The use of foreign corporation registration allows a corporation to operate in multiple jurisdictions as the same organization in all of them. The only alternative would be to register a separate corporation in each jurisdiction, and separate every operation according to the particular jurisdiction to which the operations are taking place. This would mean, for example, a corporation operating in 5 U.S. states would have to have separate domestic corporations in each of the five states, as opposed to having a single corporation registered in one state, and being registered as a foreign corporation in the other four.
For example, many public corporations in the United States are registered in the State of Delaware (because of better corporate governance regulations), or Nevada (because of better tax provisions, privacy and corporate officer liability protection) and then are registered as foreign corporations in all the other states that they do business in. Thus the corporation is a domestic corporation in Delaware or Nevada, and is a foreign corporation in any other state (or country) with which it registers. There may be tax benefits as a result of choosing where a corporation's domestic jurisdiction is located. For example, Texas and Nevada, for example, have no state income tax.
The two basic ways to organize a corporation which operates in multiple jurisdictions is
- to operate as a single corporation having one jurisdiction to which it is a domestic corporation and register as a foreign corporation in all other states, or
- create one primary corporation (or parent corporation that owns the stock of all the other corporations, and each of the other corporations is registered as a domestic corporation in each state it operates. The parent corporation (or parent company) is usually referred to as a holding company, while the separate corporations are referred to as subsidiaries. If the parent corporation owns all of their stock, they would be referred to as wholly owned subsidiaries of the parent company.

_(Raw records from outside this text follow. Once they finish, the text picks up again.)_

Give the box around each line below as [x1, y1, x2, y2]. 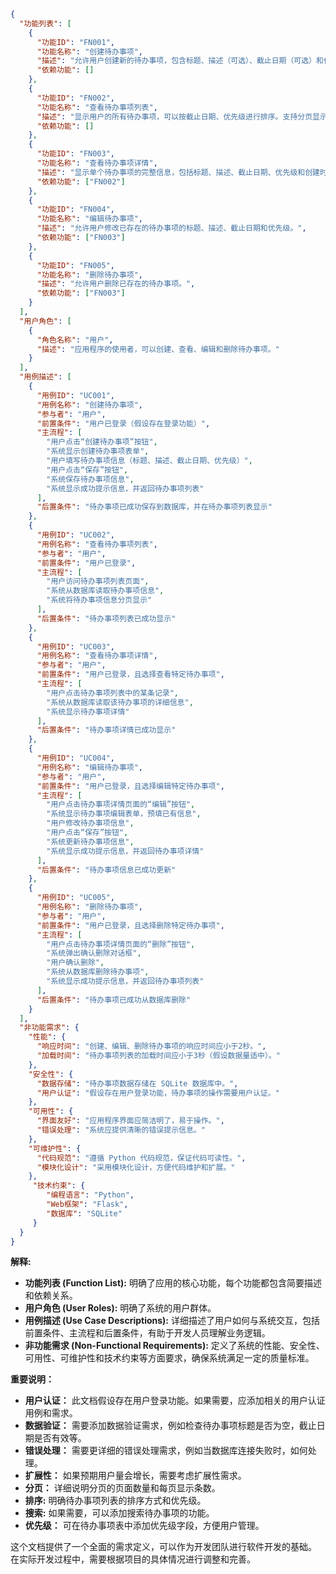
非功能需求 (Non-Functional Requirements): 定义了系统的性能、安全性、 [24, 1340, 325, 1352]
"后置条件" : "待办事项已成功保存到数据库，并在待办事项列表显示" [36, 502, 273, 512]
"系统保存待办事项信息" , [46, 474, 135, 484]
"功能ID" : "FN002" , [36, 93, 116, 103]
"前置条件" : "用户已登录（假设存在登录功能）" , [36, 418, 211, 429]
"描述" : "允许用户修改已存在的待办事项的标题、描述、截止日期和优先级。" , [36, 223, 307, 234]
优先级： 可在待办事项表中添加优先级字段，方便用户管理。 [24, 1520, 265, 1532]
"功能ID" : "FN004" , [36, 205, 116, 215]
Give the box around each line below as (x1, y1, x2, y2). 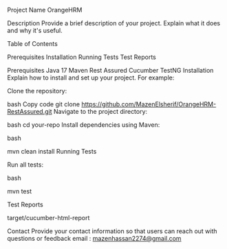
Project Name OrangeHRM (7, 6, 83, 14)
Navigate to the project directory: (53, 108, 148, 115)
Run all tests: (7, 161, 43, 169)
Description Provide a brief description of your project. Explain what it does (7, 19, 221, 27)
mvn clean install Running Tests (7, 147, 97, 155)
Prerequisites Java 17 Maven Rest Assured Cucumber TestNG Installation (7, 67, 214, 74)
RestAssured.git (7, 108, 53, 115)
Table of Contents (7, 40, 58, 47)
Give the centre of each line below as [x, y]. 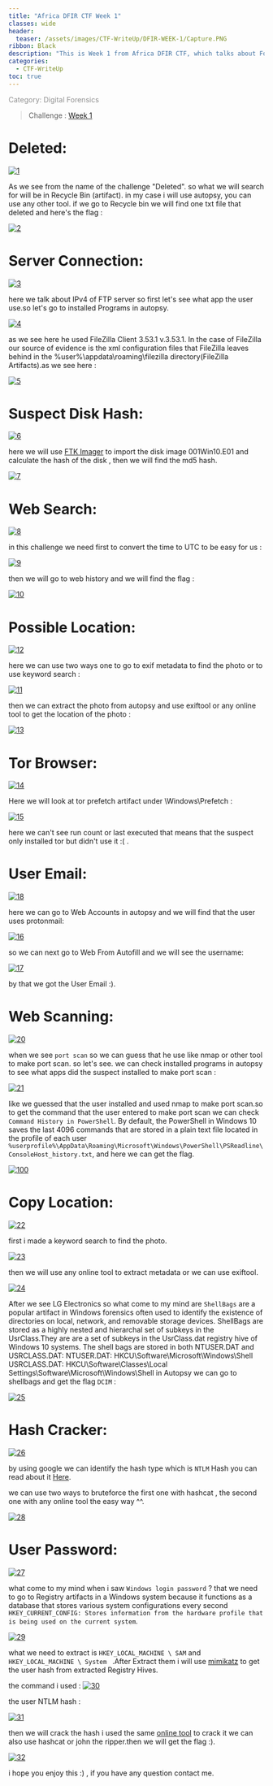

Operating a corporation as a holding company and separate corporations in each state, or operating as a single corporation with registrations as foreign corporations in all the other states than its home state, is a matter of choice for the corporation's directors and officers depending on how it operates, damage liability and tax consequences. A corporation may find it more advantageous operating as separate companies in each state or jurisdiction, or it may find that operating as a single organization may make more sense.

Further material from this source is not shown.